Prior to the ART Trial, three large randomized controlled trials evaluated the effects of high PEEP versus low PEEP in the context of lung protective tidal volumes. In 2004, the ARDSNet ALVEOLI trial [549 patients] was the first, followed by the LOVS [985 patients] and EXPRESS [767 patients] trials in 2008. Of these 3, only the LOVS trial routinely used recruitment maneuvers as a part of the experimental paradigm. In each of the three trials there was a trend towards improvement in mortality for the patients receiving high PEEP, however, none were statistically significant.
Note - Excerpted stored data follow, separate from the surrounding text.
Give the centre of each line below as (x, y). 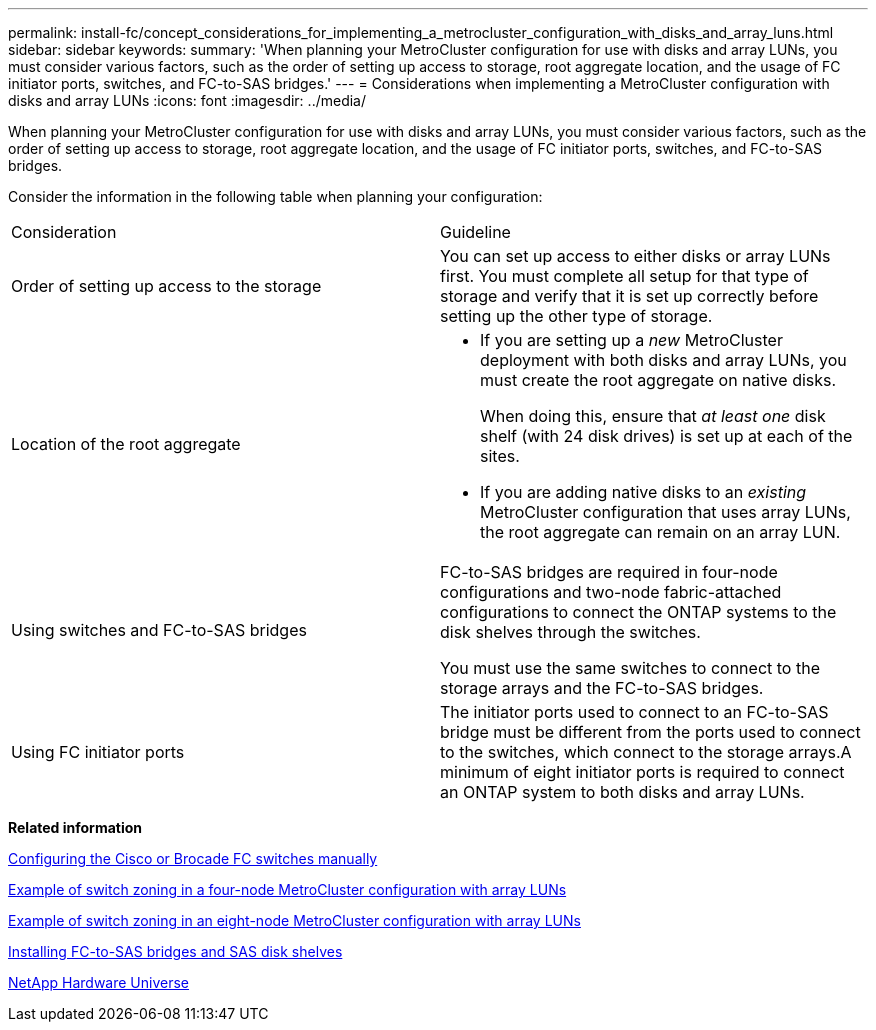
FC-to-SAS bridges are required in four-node (609, 572)
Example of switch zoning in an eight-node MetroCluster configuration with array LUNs (294, 920)
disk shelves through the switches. (570, 632)
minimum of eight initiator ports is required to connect (642, 772)
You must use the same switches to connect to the (630, 668)
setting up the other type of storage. (576, 316)
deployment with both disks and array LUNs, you (663, 360)
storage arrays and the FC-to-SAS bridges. (602, 688)
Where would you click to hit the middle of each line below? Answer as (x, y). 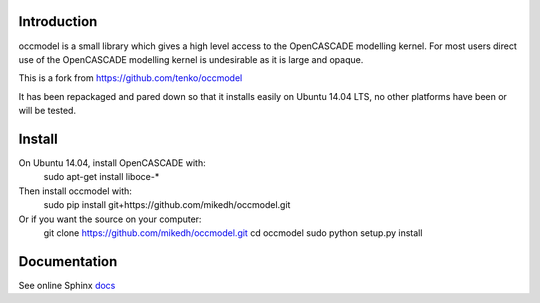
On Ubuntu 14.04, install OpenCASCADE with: (112, 162)
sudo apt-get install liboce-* (101, 177)
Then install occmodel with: (75, 191)
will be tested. (47, 111)
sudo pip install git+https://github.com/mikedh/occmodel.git (167, 205)
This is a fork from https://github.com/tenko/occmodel (130, 78)
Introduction (58, 21)
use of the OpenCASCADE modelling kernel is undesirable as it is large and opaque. (191, 59)
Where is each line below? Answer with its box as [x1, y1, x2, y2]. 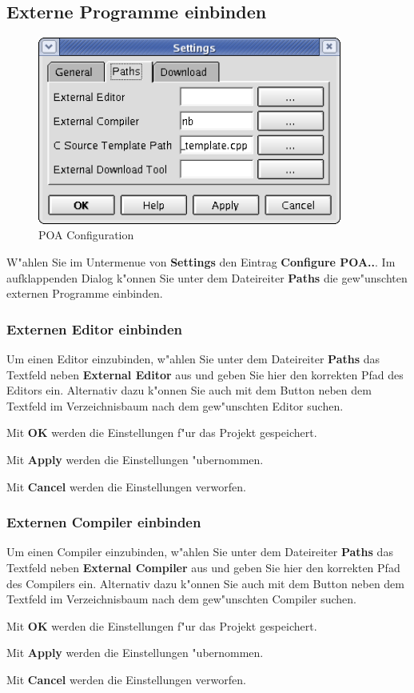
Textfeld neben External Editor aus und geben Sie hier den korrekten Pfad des [6, 366, 404, 383]
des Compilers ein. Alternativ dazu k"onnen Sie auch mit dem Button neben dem [6, 575, 404, 591]
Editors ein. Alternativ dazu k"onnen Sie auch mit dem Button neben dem [6, 382, 372, 399]
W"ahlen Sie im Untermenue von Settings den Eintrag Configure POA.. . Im [6, 253, 396, 270]
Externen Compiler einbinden [6, 512, 201, 532]
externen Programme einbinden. [6, 285, 163, 302]
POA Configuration [38, 226, 134, 243]
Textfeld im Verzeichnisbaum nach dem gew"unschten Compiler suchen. [6, 591, 356, 607]
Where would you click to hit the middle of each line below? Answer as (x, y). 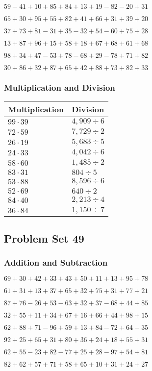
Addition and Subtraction (56, 262)
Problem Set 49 (44, 238)
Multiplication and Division (60, 87)
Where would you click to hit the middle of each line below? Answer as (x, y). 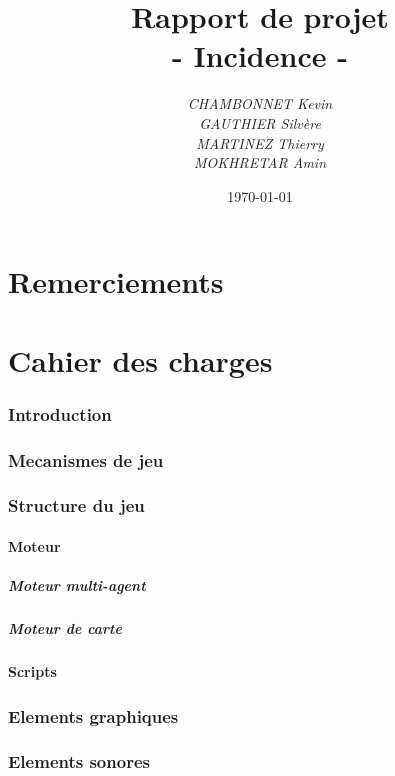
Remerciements (116, 281)
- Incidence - (260, 55)
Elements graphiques (93, 715)
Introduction (60, 413)
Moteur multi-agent (77, 585)
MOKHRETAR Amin (260, 162)
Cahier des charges (140, 359)
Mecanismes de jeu (86, 459)
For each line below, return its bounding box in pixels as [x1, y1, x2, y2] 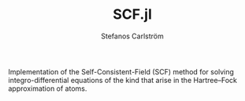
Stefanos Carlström [101, 31, 164, 41]
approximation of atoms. [8, 84, 87, 93]
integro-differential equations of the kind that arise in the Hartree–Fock [8, 75, 238, 85]
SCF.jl [113, 5, 152, 23]
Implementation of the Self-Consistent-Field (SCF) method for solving [8, 67, 235, 76]
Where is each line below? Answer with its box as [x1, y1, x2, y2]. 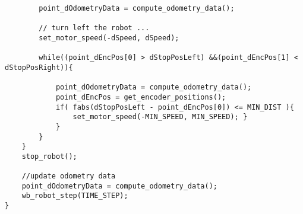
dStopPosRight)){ [5, 63, 73, 72]
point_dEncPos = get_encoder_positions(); [55, 92, 226, 101]
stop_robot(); [21, 152, 77, 161]
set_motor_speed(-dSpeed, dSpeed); [39, 33, 179, 42]
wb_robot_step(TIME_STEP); [21, 191, 128, 200]
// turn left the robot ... [39, 24, 150, 33]
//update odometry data [21, 172, 116, 181]
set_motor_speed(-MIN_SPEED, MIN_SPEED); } [72, 113, 248, 122]
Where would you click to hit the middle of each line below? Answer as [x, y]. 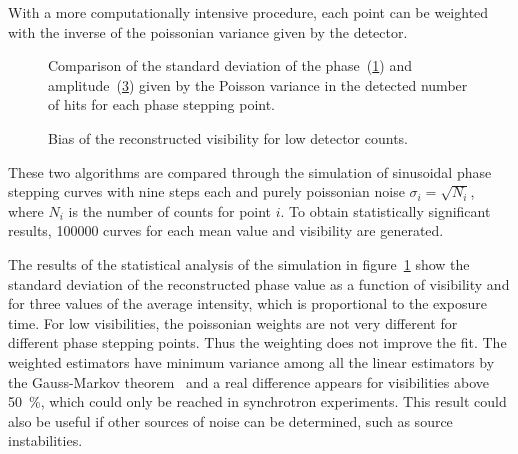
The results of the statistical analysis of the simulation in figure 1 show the [239, 263]
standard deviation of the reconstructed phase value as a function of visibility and [259, 283]
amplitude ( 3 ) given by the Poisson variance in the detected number [258, 84]
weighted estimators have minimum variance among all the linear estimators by [251, 361]
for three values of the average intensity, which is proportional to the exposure [247, 303]
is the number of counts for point [170, 210]
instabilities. [45, 440]
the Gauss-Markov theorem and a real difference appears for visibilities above [248, 381]
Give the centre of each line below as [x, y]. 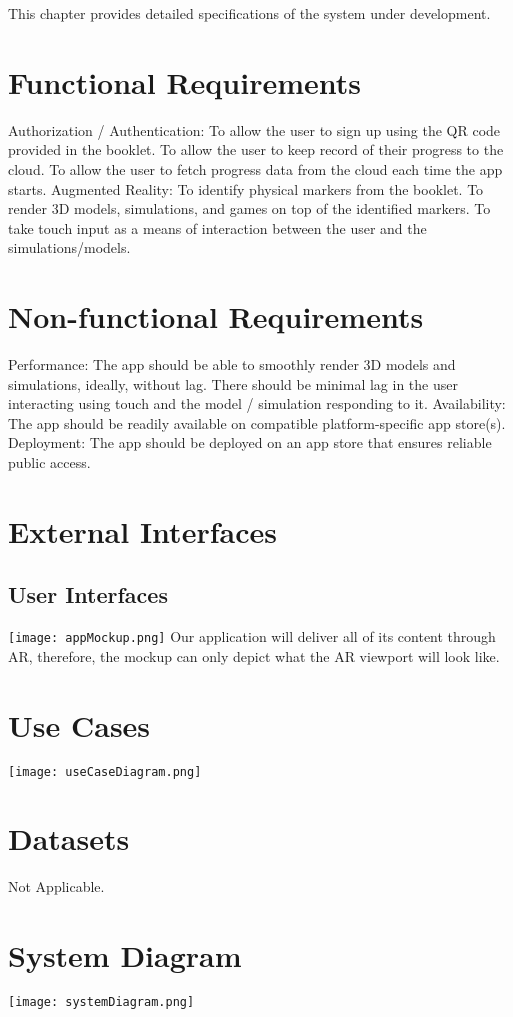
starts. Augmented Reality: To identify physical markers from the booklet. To [246, 188]
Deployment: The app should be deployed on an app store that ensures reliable [250, 442]
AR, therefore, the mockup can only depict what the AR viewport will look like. [254, 655]
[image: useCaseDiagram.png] [105, 771]
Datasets [69, 838]
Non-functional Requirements [216, 316]
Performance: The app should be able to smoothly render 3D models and [232, 364]
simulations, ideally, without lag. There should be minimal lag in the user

Following these three trials, a meta-analysis was performed which showed, overall, no mortality benefit to high PEEP. However, in sub-group analysis, those with a PaO2:FiO2 ratio of less than 200 had improved mortality with augmented end-expiratory pressure; thus the ART Trial only enrolled those with moderate-to-severe ARDS.
Intervention
1013 patients were randomized in the ART Trial to either low PEEP which was guided by the same PEEP-FiO2 table used in the low PEEP group in both the ALVEOLI and LOVS trials [see table 1] or to recruitment maneuver and titrated PEEP. Overall, 62% of the patients had ARDS of pulmonary origin while 38% were of extra-pulmonary origin and these proportions are similar to previous trials.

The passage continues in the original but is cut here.